Part d’articles consacrés à l’environnement en 2025 par média et catégorie de média. Données tirées de l’Observatoire des médias sur l’écologie, 2026.
OME
Part d’articles consacrés à l’environnement en 2025 par média et catégorie de média. Données tirées de l’Observatoire des Médias sur l’Écologie, 2026.

A la clé, un traitement plus régulier des enjeux environnementaux, qui ne sont plus cantonnés à la rubrique « Planète » : “On essaie de poser systématiquement la question de la soutenabilité quand on parle de la réalité économique de tel ou tel secteur”, assure Julie de La Brosse, cheffe de service Eco et transition à La Croix, arrivée en 7ème position. Le journal a fusionné les rubriques environnement et économie il y a quatre ans. Tous les journalistes doivent suivre une formation sur le climat et l’environnement – pas uniquement ceux du service.

Côté presse régionale, le résultat est plus contrasté, avec 4,6 % d’articles sur l’environnement. Claire Morvan nuance : “Cette moyenne est tirée à la baisse par le volume très important d’articles produits en PQR, souvent plus courts et couvrant une grande diversité de sujets, de la météo aux nécrologies.” Toujours plébiscitée par les lecteurs pour son ancrage territorial, la presse locale et régionale reste en première ligne pour raconter les crises environnementales déjà visibles sur le terrain, ainsi que les solutions mises en place localement pour y répondre.

Raconter ce qui se construit, pas seulement ce qui s’effondre

Car si l’on ne devait retenir qu’un chiffre de cette soirée, ce serait celui-ci : hors périodes de canicule, la presse écrite couvre cinq fois plus les solutions que les conséquences de la crise climatique, quand l’audiovisuel suit plutôt la tendance inverse.
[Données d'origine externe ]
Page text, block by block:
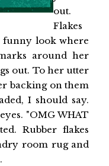
out.
Flakes
funny look where
around her
out. To her utter
backing on them
I should say.
"OMG WHAT
Rubber flakes
room rug and
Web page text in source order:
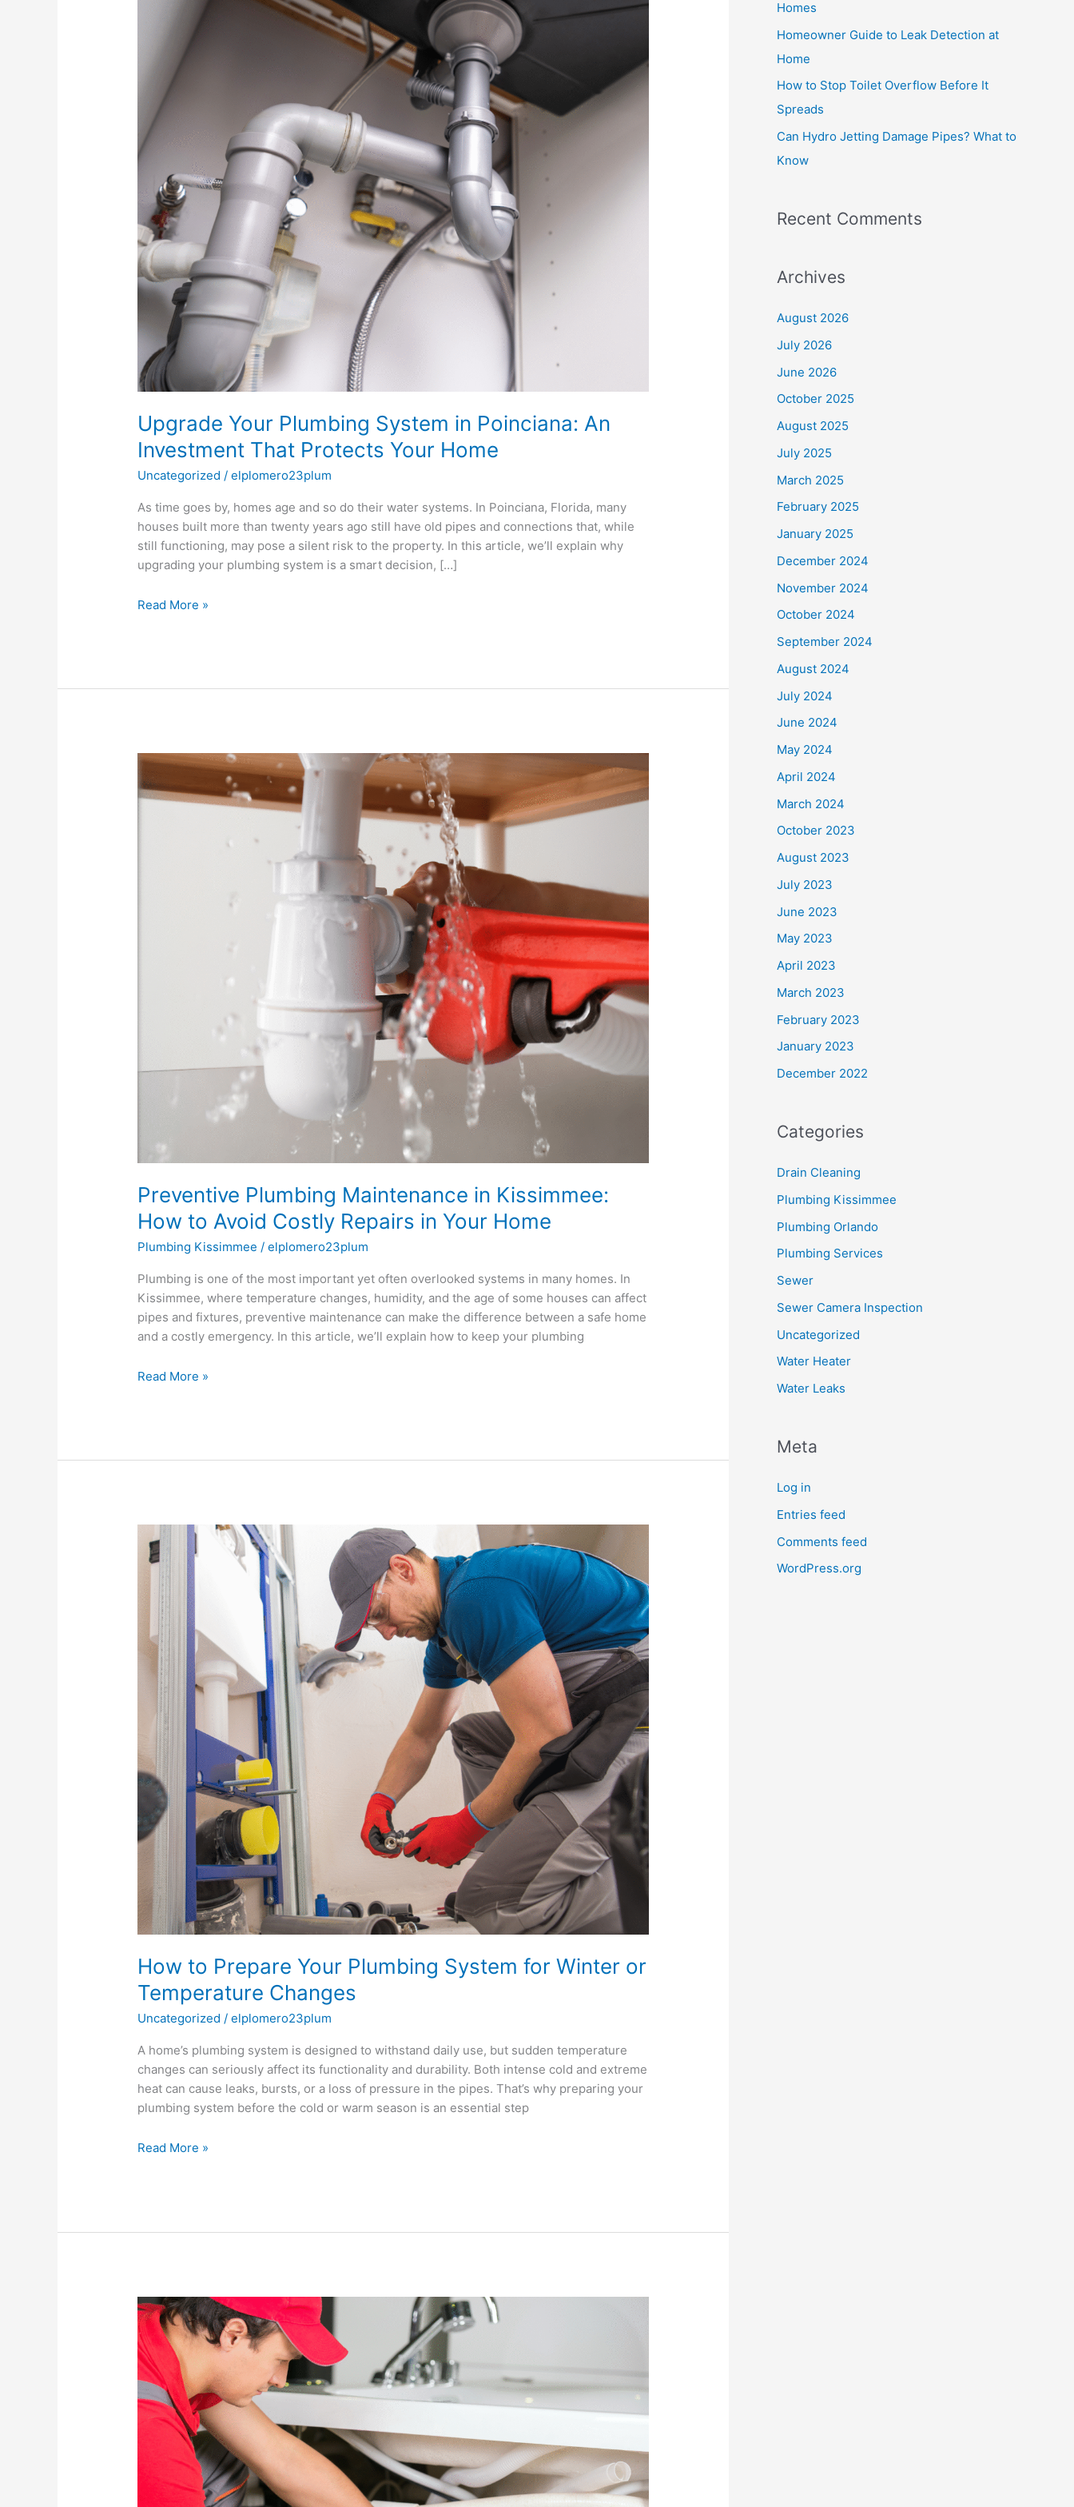
Upgrade Your Plumbing System in Poinciana: An
Investment That Protects Your Home
Uncategorized /elplomero23plum
As time goes by, homes age and so do their water systems. In Poinciana, Florida, many
houses built more than twenty years ago still have old pipes and connections that, while
still functioning, may pose a silent risk to the property. In this article, we’ll explain why
upgrading your plumbing system is a smart decision, […]
Poinciana:
An
Investment
That
Protects
Your
Home
Read More »
Preventive Plumbing Maintenance in Kissimmee:
How to Avoid Costly Repairs in Your Home
Plumbing Kissimmee /elplomero23plum
Plumbing is one of the most important yet often overlooked systems in many homes. In
Kissimmee, where temperature changes, humidity, and the age of some houses can affect
pipes and fixtures, preventive maintenance can make the difference between a safe home
and a costly emergency. In this article, we’ll explain how to keep your plumbing
Preventive
Plumbing
Maintenance
Read More »
How to Prepare Your Plumbing System for Winter or
Temperature Changes
Uncategorized /elplomero23plum
A home’s plumbing system is designed to withstand daily use, but sudden temperature
changes can seriously affect its functionality and durability. Both intense cold and extreme
heat can cause leaks, bursts, or a loss of pressure in the pipes. That’s why preparing your
plumbing system before the cold or warm season is an essential step
Prepare
Your
Plumbing
System
for
Winter
or
Temperature
Changes
Read More »
Preventive
Plumbing
Maintenance:
The
Key
to
Avoiding
Emergencies
:
Homes
Homeowner Guide to Leak Detection at
Home
How to Stop Toilet Overflow Before It
Spreads
Can Hydro Jetting Damage Pipes? What to
Know
Recent Comments
Archives
August 2026
July 2026
June 2026
October 2025
August 2025
July 2025
March 2025
February 2025
January 2025
December 2024
November 2024
October 2024
September 2024
August 2024
July 2024
June 2024
May 2024
April 2024
March 2024
October 2023
August 2023
July 2023
June 2023
May 2023
April 2023
March 2023
February 2023
January 2023
December 2022
Categories
Drain Cleaning
Plumbing Kissimmee
Plumbing Orlando
Plumbing Services
Sewer
Sewer Camera Inspection
Uncategorized
Water Heater
Water Leaks
Meta
Log in
Entries feed
Comments feed
WordPress.org
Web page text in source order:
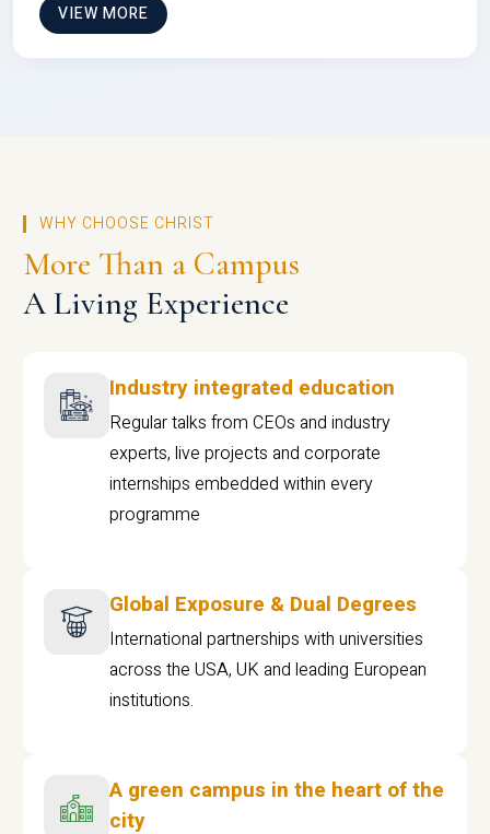
VIEW MORE
WHY CHOOSE CHRIST
More Than a Campus
A Living Experience
Industry integrated education
Regular talks from CEOs and industry
experts, live projects and corporate
internships embedded within every
programme
Global Exposure & Dual Degrees
International partnerships with universities
across the USA, UK and leading European
institutions.
A green campus in the heart of the
city

Un signal encourageant pour l’Agence de la transition écologique (Ademe), partenaire de l’OMÉ, qui rappelle que cet angle constitue un puissant levier d’action. Une conviction partagée par Jean-Marc Four, directeur de Radio France Internationale : “C’est important de raconter des histoires constructives et pas seulement alarmistes sur l’environnement, au risque que les auditeurs se bouchent les oreilles.” Montrer les dilemmes concrets, se placer “à hauteur de réalités”, permet de toucher un public que les grands chiffres laissent parfois indifférent selon lui. Pour M. Four : « La clé c’est la formation de toutes les équipes, rédacteurs en chef et présentateurs compris.” Et de conclure : “Les journalistes seuls n’y arriveront pas. Il y a une responsabilité collective, si on veut que les résultats soient meilleurs l’année prochaine”.

Page d'accueil du site de l'Observatoire des médias sur l'écologie, février 2026.